The difference between dynamic programming and greedy

Greedy and DP both require that the original problem must have an optimal substructure. However, the difference is that the idea of greed is top-down, and the optimal solution to the current problem is directly selected through decision-making, and the sub-problems that are not selected are discarded. In other words, greedy always chooses on the basis of the previous step.

However, dynamic programming problems, whether top-down or bottom-up, are always generalized from the boundary to the whole world, that is to say, DP will always consider all sub-problems, even if a sub-problem is currently ignored, but Due to the nature of overlapping subproblems, it will be considered again later.

The number tower problem as shown in the figure below:

If greedy is used, then the maximum value obtained is 5>8>12>10>5 == 40, which is obviously wrong, because if we use dynamic programming, then the maximum value obtained is 5>3 >16>11>9==44.

(The number of towers problem is also one of the classic dynamic programming problem models, friends can try to write its code)

The difference between dynamic programming and divide and conquer

Both divide and conquer and DP decompose the problem into sub-problems, and then combine the sub-problems to obtain the solution of the original problem. The difference, however, is that the subproblems of divide and conquer are not overlapping.

The subproblems of dynamic programming overlap.

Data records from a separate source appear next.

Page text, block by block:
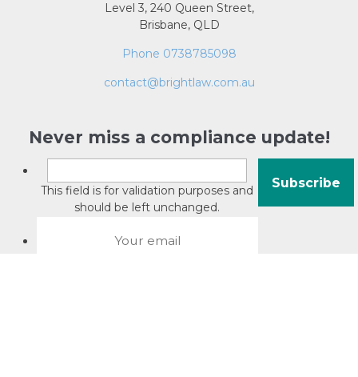
Level 3, 240 Queen Street,
Brisbane, QLD
Phone 0738785098
contact@brightlaw.com.au
Never miss a compliance update!
This field is for validation purposes and
should be left unchanged.
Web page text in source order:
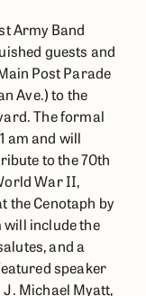
Army Band
guests and
Post Parade
Ave.) to the
The formal
am and will
to the 70th
War II,
the Cenotaph by
include the
and a
speaker
Michael Myatt,
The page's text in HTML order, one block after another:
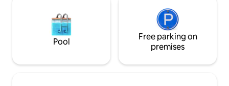
Pool
Free parking on
premises
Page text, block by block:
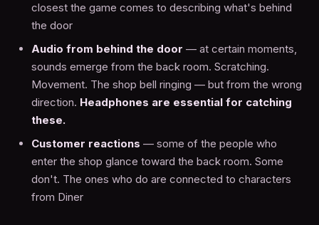
closest the game comes to describing what's behind
the door
Audio from behind the door — at certain moments,
sounds emerge from the back room. Scratching.
Movement. The shop bell ringing — but from the wrong
direction. Headphones are essential for catching
these.
Customer reactions — some of the people who
enter the shop glance toward the back room. Some
don't. The ones who do are connected to characters
from Diner
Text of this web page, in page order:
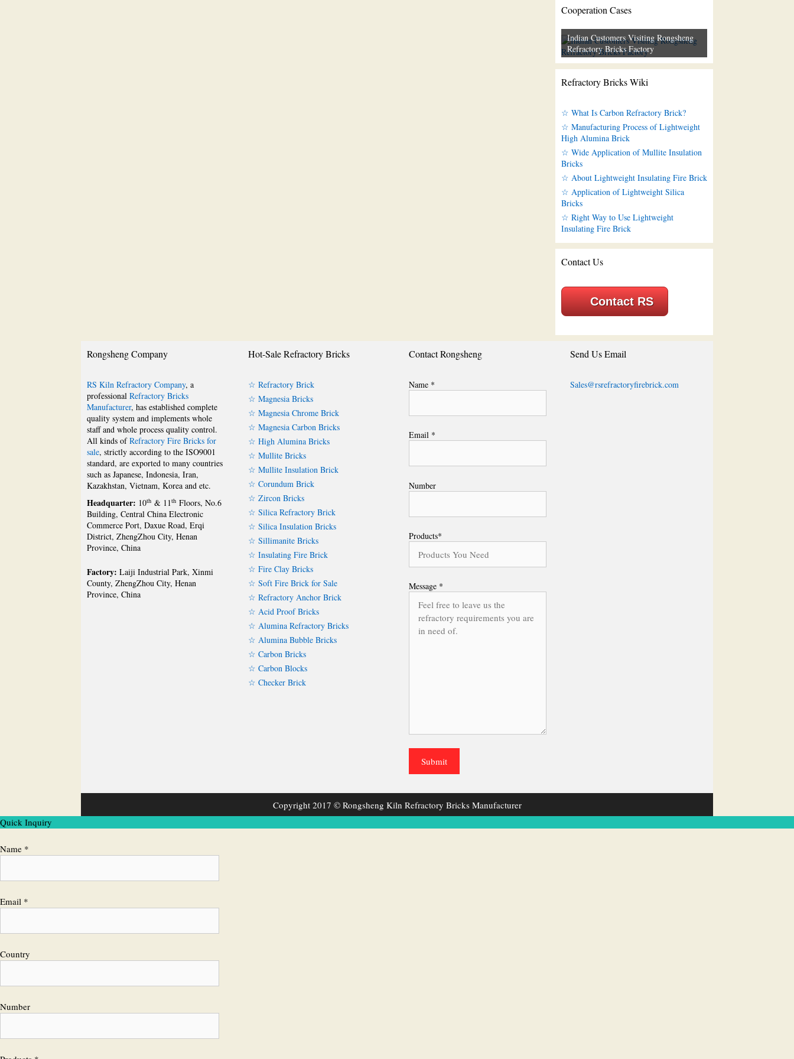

As we mentioned before, the merge sort and quick sort algorithms use divide and conquer, processing the left and right sequences separately and then combining their results. There is no overlapping sub-problem in the process. At the same time, the problem solved by divide and conquer is not necessarily optimal, but DP must be.

Afterword

I hope that after reading this article, you can have a preliminary understanding of the problem of dynamic programming. At the same time, the best way to improve the ability of the algorithm is to write more questions. You can find DP questions on various platforms to do it. As the questions we practice become more and more More, the understanding of DP will become more and more in-depth.